The interior was extensively renovated in 2002, during which some joinery was replaced. The stained glass windows in the chancel were installed by Francis Coates, probably at the time the church was originally constructed.

The church was built to serve rural parishioners in Upper Kilwarlin who were either too distant from Hillsborough or felt increasingly excluded as the town expanded. Before the church was built, rural churchgoers had been attending fortnightly services in a schoolroom in the neighbouring townland of Taughblane. The total cost of construction exceeded £600: the Marquis of Downshire contributed £205, the Down and Connor Church Accommodation Society provided £234, and the deficit was raised among churches in Hillsborough.

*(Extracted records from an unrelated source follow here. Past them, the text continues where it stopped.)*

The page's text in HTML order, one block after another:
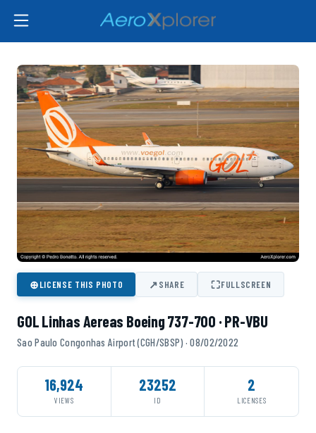
⊕LICENSE THIS PHOTO ↗SHARE ⛶FULLSCREEN
GOL Linhas Aereas Boeing 737-700 · PR-VBU
Sao Paulo Congonhas Airport (CGH/SBSP) · 08/02/2022
16,924
VIEWS
23252
ID
2
LICENSES
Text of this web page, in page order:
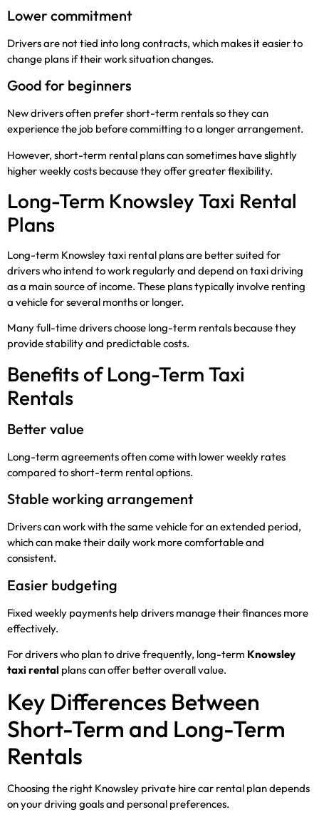
Lower commitment
Drivers are not tied into long contracts, which makes it easier to
change plans if their work situation changes.
Good for beginners
New drivers often prefer short-term rentals so they can
experience the job before committing to a longer arrangement.
However, short-term rental plans can sometimes have slightly
higher weekly costs because they offer greater flexibility.
Long-Term Knowsley Taxi Rental
Plans
Long-term Knowsley taxi rental plans are better suited for
drivers who intend to work regularly and depend on taxi driving
as a main source of income. These plans typically involve renting
a vehicle for several months or longer.
Many full-time drivers choose long-term rentals because they
provide stability and predictable costs.
Benefits of Long-Term Taxi
Rentals
Better value
Long-term agreements often come with lower weekly rates
compared to short-term rental options.
Stable working arrangement
Drivers can work with the same vehicle for an extended period,
which can make their daily work more comfortable and
consistent.
Easier budgeting
Fixed weekly payments help drivers manage their finances more
effectively.
For drivers who plan to drive frequently, long-term Knowsley
taxi rental plans can offer better overall value.
Key Differences Between
Short-Term and Long-Term
Rentals
Choosing the right Knowsley private hire car rental plan depends
on your driving goals and personal preferences.
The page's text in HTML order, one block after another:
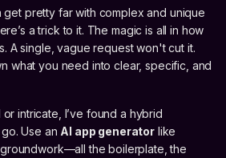
get pretty far with complex and unique
a trick to it. The magic is all in how
A single, vague request won't cut it.
what you need into clear, specific, and
intricate, I’ve found a hybrid
Use an AI app generator like
the boilerplate, the
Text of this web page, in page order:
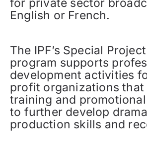
for private sector
English or French.
The IPF’s Special
program supports
development activities
profit organizations that
training and
to further develop
production skills and
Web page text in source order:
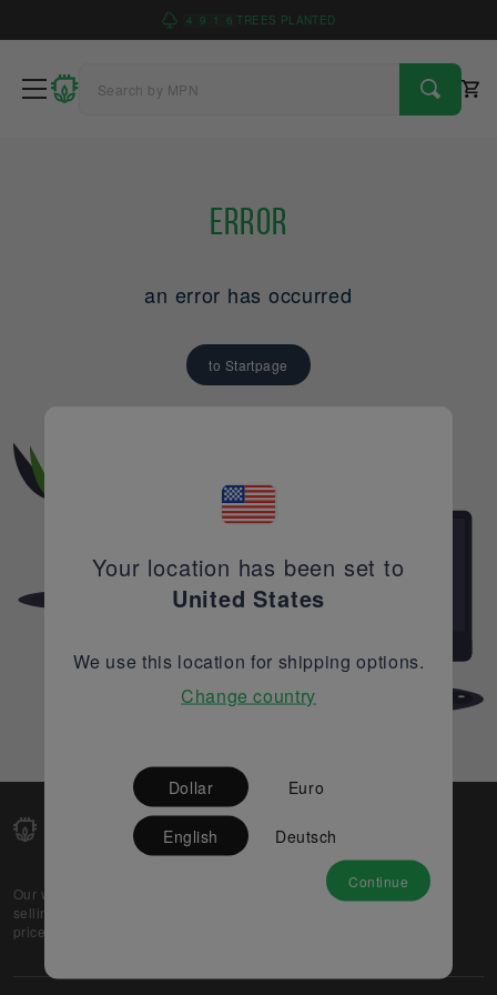
4 9 1 6 TREES PLANTED
Error
an error has occurred
to Startpage
Our web-platform supports OEM and EMS companies in
selling their excess stock globally, while offering best
prices and quality to prospective buyers.
Partner
Your location has been set to
United States
We use this location for shipping options.
Change country
Dollar Euro
English Deutsch
Continue
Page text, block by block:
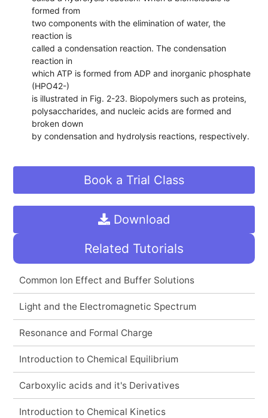
formed from
two components with the elimination of water, the
reaction is
called a condensation reaction. The condensation
reaction in
which ATP is formed from ADP and inorganic phosphate
(HPO42-)
is illustrated in Fig. 2-23. Biopolymers such as proteins,
polysaccharides, and nucleic acids are formed and
broken down
by condensation and hydrolysis reactions, respectively.
Book a Trial Class
Download
Related Tutorials
Common Ion Effect and Buffer Solutions
Light and the Electromagnetic Spectrum
Resonance and Formal Charge
Introduction to Chemical Equilibrium
Carboxylic acids and it's Derivatives
Introduction to Chemical Kinetics
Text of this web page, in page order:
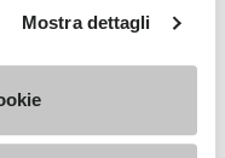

Charles Lanyon waived his fee, as he had also done for the sister church of St. James's in Lower Kilwarlin. The first service was held on 28th October 1840, though the church was not formally consecrated until 9th December 1842. The burial plot at St. Malachi's in Hillsborough remained the official parish graveyard, so the graveyard at St. John's contains only a small number of burials, the earliest dating from 1849; the earliest church burial register was lost in 1922 when the Public Record Office in Dublin was destroyed during the Civil War.

The church's history includes periods of financial difficulty; by the early 20th century it had been demoted in rank to a curacy-in-charge. An attempt was made between 1945 and 1969 under the Reverend R. E. Conn to revive the parish, but the congregation was too small to function independently, and in 1969 St. John's was linked with St. James's to form the group parishes of Upper and Lower Kilwarlin. A major restoration was completed in 2001.

The setting is enhanced by a pair of tall rendered gate piers with stepped stone coping supporting wrought-iron gates at the entrance from the road. The graveyard to the north contains many marble, stone and iron grave markers dating from the 1840s to the present, enclosed by a rubblestone wall with concrete coping to the road and hedging to the remainder. The church has group value with the nearby former St. John's Primary School, which was constructed shortly afterwards. St. John's is a local landmark of both architectural and social importance to the local community.